Top 5 Lightweight Distros Under 100MB: Comparison & Analysis..!!

This article is for those of you looking for a Linux distro which is ultra-lightweight under 100MB to install in their old computers or other devices like routers, switches, Network Attached Storage devices and home entertainment systems like smart TVs, etc, with very little resources but is capable of running Linux.
Let’ go ahead and explore what choices we have and analyze their differences of the best Linux distros under 100MB!

Let us start by look at the short version of the answer for those of you in a hurry!

The Short Version Of The Answer

Best all-round Lightweight Distro under 100MB: Tiny Core Linux

Best Lightweight Distro under 100MB for Very Old Computers: DSL

Best User-Friendly Lightweight Distro under 100MB: Slitaz

Best Lightweight Distro under 100MB for Server and Embedded Devices: Alpine Linux

Best Lightweight Distro under 100MB for use with Dockers images: RancherOS

Comparison Table

The table below summarises the top 5 Lightweight distros under 100MB

Distro ISO size RAM Linux Kernel Version Pros Cons
DSL 50MB 64MB 2.4.31 Best for really old hardware Not updated for more than a decade
Tiny Core Linux 16MB 19MB 4.2 Modern GUI User needs to install necessary apps
RancherOS 41MB 100MB 4.4 Best for use with Dockers Not suitable for normal desktop usage
Slitaz 43MB 120MB 3.2 User-friendly LXDE desktop A bit more resource consumption compared to the other distros
Alpine 81MB 20MB 4.4 Best Documentation, focus on security CLI out of the box, Has support for Graphical desktops

That is just the short version of the answer, let’s go ahead and look at the longer and more informative version and learn what were the factors considered, what other choices you have and see why the above distros are chosen as the best distros under 100MB! Let’s start by looking at the differences between lightweight and heavyweight distros!

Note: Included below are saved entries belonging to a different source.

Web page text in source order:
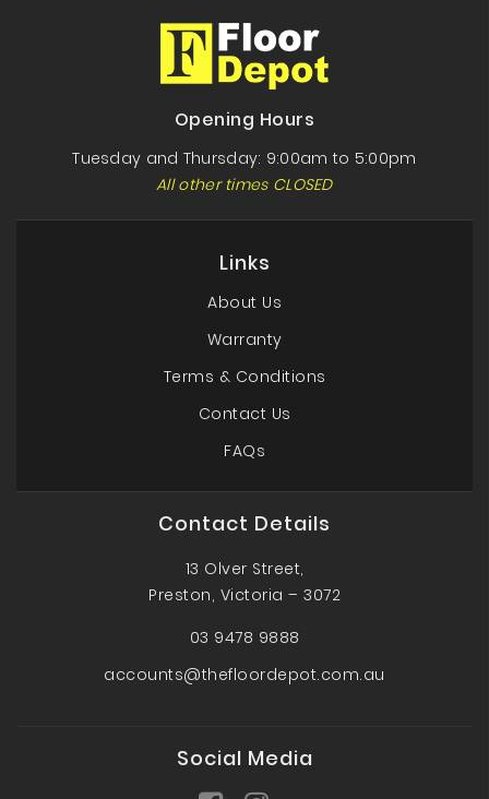
Opening Hours
Tuesday and Thursday: 9:00am to 5:00pm
All other times CLOSED
Links
About Us
Warranty
Terms & Conditions
Contact Us
FAQs
Contact Details
13 Olver Street,
Preston, Victoria – 3072
03 9478 9888
accounts@thefloordepot.com.au
Social Media
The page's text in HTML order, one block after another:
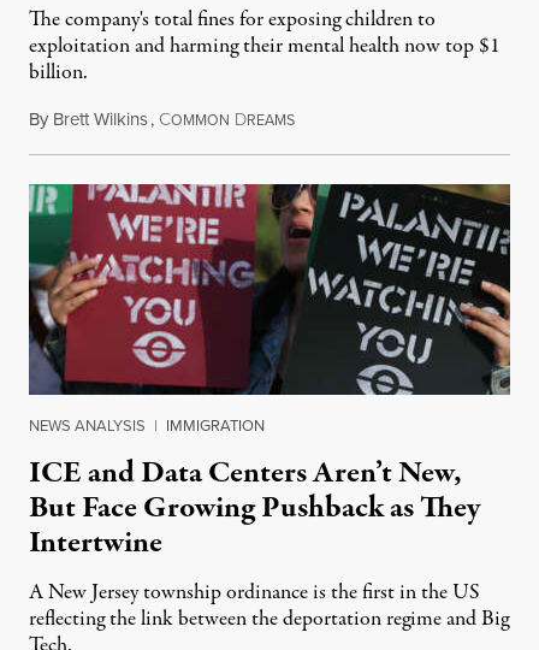
The company's total fines for exposing children to
exploitation and harming their mental health now top $1
billion.
By Brett Wilkins, COMMON DREAMSAugust 8, 2026
NEWS ANALYSIS | IMMIGRATION
ICE and Data Centers Aren’t New,
But Face Growing Pushback as They
Intertwine
A New Jersey township ordinance is the first in the US
reflecting the link between the deportation regime and Big
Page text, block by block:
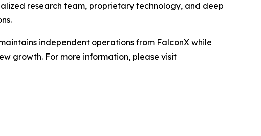
research team, proprietary technology, and deep
independent operations from FalconX while
growth. For more information, please visit
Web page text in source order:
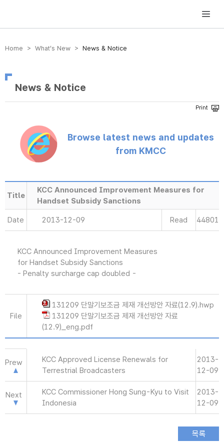
방송미디어통신위원회 Korea Media and Communications Commission
Home > What’s New > News & Notice
News & Notice
Browse latest news and updates
from KMCC
Title
KCC Announced Improvement Measures for
Handset Subsidy Sanctions
Date 2013-12-09 Read 44801
KCC Announced Improvement Measures
for Handset Subsidy Sanctions
- Penalty surcharge cap doubled -
File
131209 단말기보조금 제재 개선방안 자료(12.9).hwp
131209 단말기보조금 제재 개선방안 자료
(12.9)_eng.pdf
Prew
KCC Approved License Renewals for
Terrestrial Broadcasters
2013-
12-09
Next
KCC Commissioner Hong Sung-Kyu to Visit
Indonesia
2013-
12-09
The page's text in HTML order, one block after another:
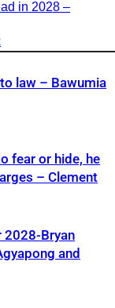
in 2028 –
law – Bawumia
fear or hide, he
– Clement
2028-Bryan
and
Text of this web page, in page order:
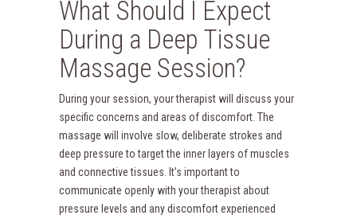
What Should I Expect
During a Deep Tissue
Massage Session?
During your session, your therapist will discuss your
specific concerns and areas of discomfort. The
massage will involve slow, deliberate strokes and
deep pressure to target the inner layers of muscles
and connective tissues. It’s important to
communicate openly with your therapist about
pressure levels and any discomfort experienced
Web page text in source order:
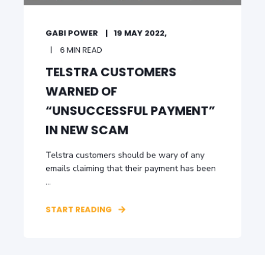
GABI POWER
19 MAY 2022,
6 MIN READ
TELSTRA CUSTOMERS
WARNED OF
“UNSUCCESSFUL PAYMENT”
IN NEW SCAM
Telstra customers should be wary of any
emails claiming that their payment has been
...
START READING
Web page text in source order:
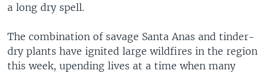
a long dry spell.
The combination of savage Santa Anas and tinder-
dry plants have ignited large wildfires in the region
this week, upending lives at a time when many
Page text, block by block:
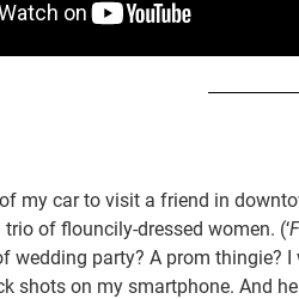
my car to visit a friend in
of flouncily-dressed women. (‘
wedding party? A prom thingie?
shots on my smartphone. And
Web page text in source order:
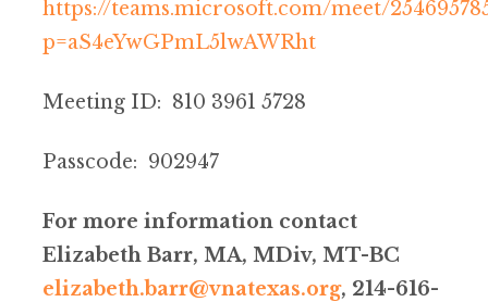
https://teams.microsoft.com/meet/
p=aS4eYwGPmL5lwAWRht
Meeting ID: 810 3961 5728
Passcode: 902947
For more information contact
Elizabeth Barr, MA, MDiv, MT-BC
elizabeth.barr@vnatexas.org, 214-616-
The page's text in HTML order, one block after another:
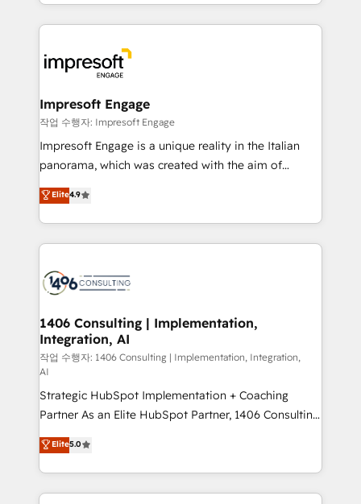
か？ ✓ HubSpot Eliteパートナー認定 ✓ HubSpotアワ
ード受賞・HUGリーダー ✓ ISO27001:2022 /
ISO9001:2015 取得 ✓ 400社以上の導入実績 ✓
状整理の壁打ちなど、構想段階からお気軽にお問い合わ
せください。
New York. We help organisations unlock their full
revenue potential by deeply integrating core
beyond, with HubSpot, and layering Anthropic's
Claude AI across the processes that matter most.
From automating complex workflows to surfacing
insights buried in data, we build intelligent systems
that think, connect, and scale. Our approach goes
beyond configuration. We embed ourselves in our
actually runs, and architect solutions that make
technology work harder — so their people don't
Impresoft Engage
작업 수행자: Impresoft Engage
Impresoft Engage is a unique reality in the Italian
panorama, which was created with the aim of
putting Customer Experience at the center by
creating digital environments capable of integrating
people, processes and data. We offer the best
digital solutions on the market, ranging from CRM
marketing automation to online and offline sales
allowing companies to optimize processes and meet
the needs of the customer. We are part of Impresoft
Group, a group of specialized and complementary
companies that divide their offer into 4
Competence Centers: Smart Manufacturing,
Customer First, Enabling Technologies & Security.
The synergies generated by these integrations,
together with the combination of talents, skills,
solutions and services, have allowed the group to
build an unrivaled offering portfolio on the market
Elite4.9
1406 Consulting | Implementation,
Integration, AI
작업 수행자: 1406 Consulting | Implementation, Integration,
AI
Strategic HubSpot Implementation + Coaching
Partner As an Elite HubSpot Partner, 1406 Consulting
helps mid-market revenue teams transform how
they sell, market, and serve. We don't just build your
HubSpot—we teach your team to own it, then stay
to help you keep winning. What We Do ⚙️ CRM
Elite5.0
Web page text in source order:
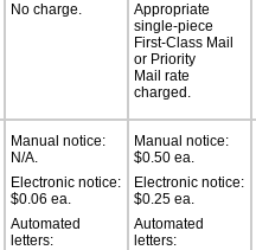
No charge.
Appropriate
single-piece
First-Class Mail
or Priority
Mail rate
charged.
Manual notice:
N/A.
Electronic notice:
$0.06 ea.
Automated
letters:
Manual notice:
$0.50 ea.
Electronic notice:
$0.25 ea.
Automated
letters:
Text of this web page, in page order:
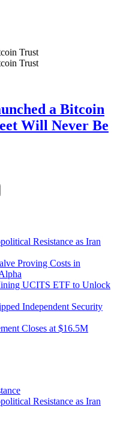
a Bitcoin
Will Never Be
Resistance as Iran
Proving Costs in
UCITS ETF to Unlock
Independent Security
Closes at $16.5M
Resistance as Iran
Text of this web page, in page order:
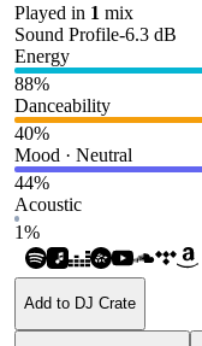
Played in 1 mix
Sound Profile-6.3 dB
Energy
88%
Danceability
40%
Mood · Neutral
44%
Acoustic
1%
Add to DJ Crate
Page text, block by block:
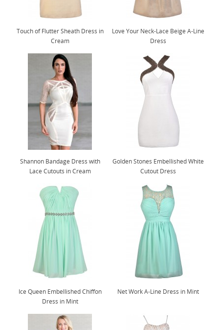
Touch of Flutter Sheath Dress in
Cream
Love Your Neck-Lace Beige A-Line
Dress
Shannon Bandage Dress with
Lace Cutouts in Cream
Golden Stones Embellished White
Cutout Dress
Ice Queen Embellished Chiffon
Dress in Mint
Net Work A-Line Dress in Mint
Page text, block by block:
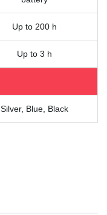
Up to 200 h
Up to 3 h
Silver, Blue, Black
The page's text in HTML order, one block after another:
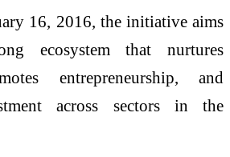
16, 2016, the initiative aims
ecosystem that nurtures
entrepreneurship, and
across sectors in the

Lightweight vs Heavyweight distros

As a beginner to the Linux world you will often hear the words “Lightweight distros”, but what does it mean?

What are Lightweight Distros? Lightweight distros are Linux distributions specially made keeping old and resource constraint hardware in mind so that the user can have a responsive and lag-free computing experience even on your old hardware that has low specs in terms of processing power, disk space, and RAM.

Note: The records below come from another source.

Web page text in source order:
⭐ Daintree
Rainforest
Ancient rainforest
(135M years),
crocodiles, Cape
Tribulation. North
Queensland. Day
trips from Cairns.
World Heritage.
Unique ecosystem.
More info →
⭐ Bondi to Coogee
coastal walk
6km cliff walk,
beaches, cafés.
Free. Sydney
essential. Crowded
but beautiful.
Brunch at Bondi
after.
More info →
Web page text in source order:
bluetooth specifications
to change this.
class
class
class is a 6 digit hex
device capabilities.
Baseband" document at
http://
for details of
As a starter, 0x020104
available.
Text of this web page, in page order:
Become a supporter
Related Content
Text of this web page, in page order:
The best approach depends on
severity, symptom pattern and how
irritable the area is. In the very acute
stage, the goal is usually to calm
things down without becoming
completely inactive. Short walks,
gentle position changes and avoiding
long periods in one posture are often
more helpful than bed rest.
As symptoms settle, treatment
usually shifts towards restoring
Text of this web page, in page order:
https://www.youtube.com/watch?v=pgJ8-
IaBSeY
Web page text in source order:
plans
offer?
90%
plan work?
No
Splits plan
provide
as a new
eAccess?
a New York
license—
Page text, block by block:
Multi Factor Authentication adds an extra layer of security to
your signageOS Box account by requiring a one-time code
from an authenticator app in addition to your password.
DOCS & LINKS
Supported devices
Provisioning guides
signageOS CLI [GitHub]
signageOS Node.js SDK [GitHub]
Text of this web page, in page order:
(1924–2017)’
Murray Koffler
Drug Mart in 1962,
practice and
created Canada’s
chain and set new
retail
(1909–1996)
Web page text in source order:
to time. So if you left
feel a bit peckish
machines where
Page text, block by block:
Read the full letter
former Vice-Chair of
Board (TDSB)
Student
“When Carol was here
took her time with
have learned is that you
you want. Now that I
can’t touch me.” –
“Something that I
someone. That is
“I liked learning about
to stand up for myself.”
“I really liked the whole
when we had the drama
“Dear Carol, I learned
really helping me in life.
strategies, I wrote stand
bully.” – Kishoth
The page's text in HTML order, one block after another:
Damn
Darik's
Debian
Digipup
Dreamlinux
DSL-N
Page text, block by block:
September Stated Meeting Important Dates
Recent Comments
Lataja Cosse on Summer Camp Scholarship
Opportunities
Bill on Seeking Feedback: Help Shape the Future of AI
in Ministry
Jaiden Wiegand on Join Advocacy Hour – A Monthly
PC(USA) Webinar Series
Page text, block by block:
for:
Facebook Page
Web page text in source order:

What are Heavyweight Distros? “Heavyweight distro” is a subjective term made up by users of Lightweight distros. These distros are usually at the other end of the spectrum, with the latest and greatest feature, built keeping the best computing experience in mind and the user is expected to have a computer very good processor, lots of RAM and disk space to run it.

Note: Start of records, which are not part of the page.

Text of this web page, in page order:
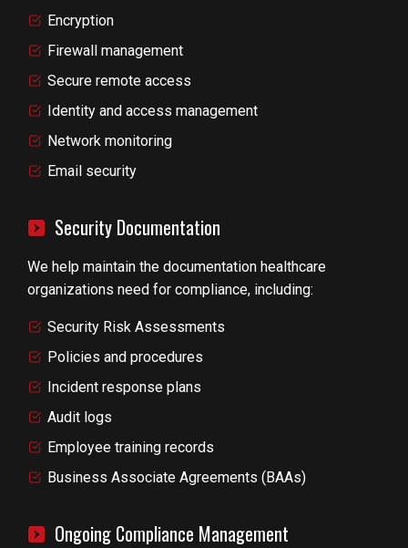
Encryption
Firewall management
Secure remote access
Identity and access management
Network monitoring
Email security
Security Documentation
We help maintain the documentation healthcare
organizations need for compliance, including:
Security Risk Assessments
Policies and procedures
Incident response plans
Audit logs
Employee training records
Business Associate Agreements (BAAs)
Ongoing Compliance Management
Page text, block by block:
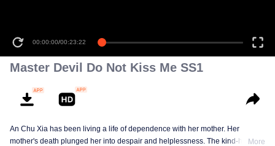
00:00:00/00:23:22
Master Devil Do Not Kiss Me SS1
An Chu Xia has been living a life of dependence with her mother. Her
mother's death plunged her into despair and helplessness. The kind-hearted
More
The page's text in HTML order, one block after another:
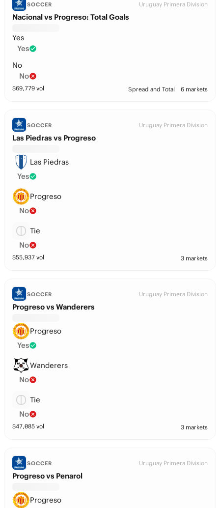
SOCCER Uruguay Primera Division
Nacional vs Progreso: Total Goals
Yes
Yes
No
No
$69,779 vol Spread and Total 6 markets
SOCCER Uruguay Primera Division
Las Piedras vs Progreso
Las Piedras
Yes
Progreso
No
Tie
No
$55,937 vol 3 markets
SOCCER Uruguay Primera Division
Progreso vs Wanderers
Progreso
Yes
Wanderers
No
Tie
No
$47,085 vol 3 markets
SOCCER Uruguay Primera Division
Progreso vs Penarol
Progreso
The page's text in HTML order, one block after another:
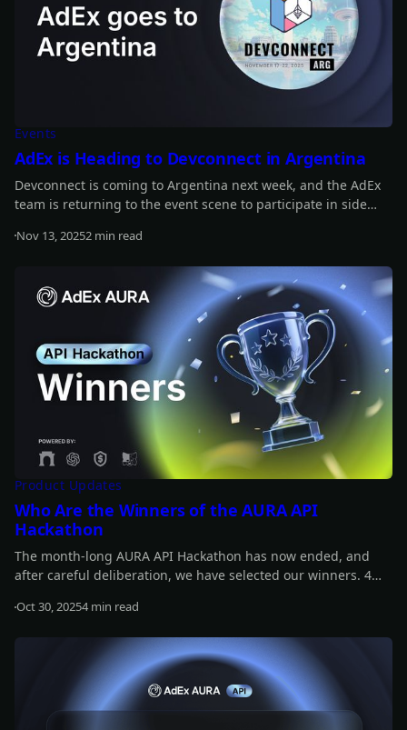
Events
AdEx is Heading to Devconnect in Argentina
Devconnect is coming to Argentina next week, and the AdEx
team is returning to the event scene to participate in side
Nov 13, 20252 min read
Product Updates
Who Are the Winners of the AURA API
Hackathon
The month-long AURA API Hackathon has now ended, and
after careful deliberation, we have selected our winners. 4
additional rewards, each worth $420 in $ADX tokens. Find out
Oct 30, 20254 min read

All the normal distros are usually considered heavyweight distros!

Some people even use the term “middle-weight” distros to denote the distros which are a mix of both!

Quick Glance At Their Differences

When you hear the term “Lightweight distros” and a number of questions will pop into your minds

Is it their ISO image size?

Is it their about their resource requirements?

Is it because they don’t come with a lot of apps?

The short answer is, generally all the above-mentioned factors like ISO image size, resource requirements, number of preloaded apps, etc are used to differentiate these 2 classes of distros. The table below shows their differences in more detail.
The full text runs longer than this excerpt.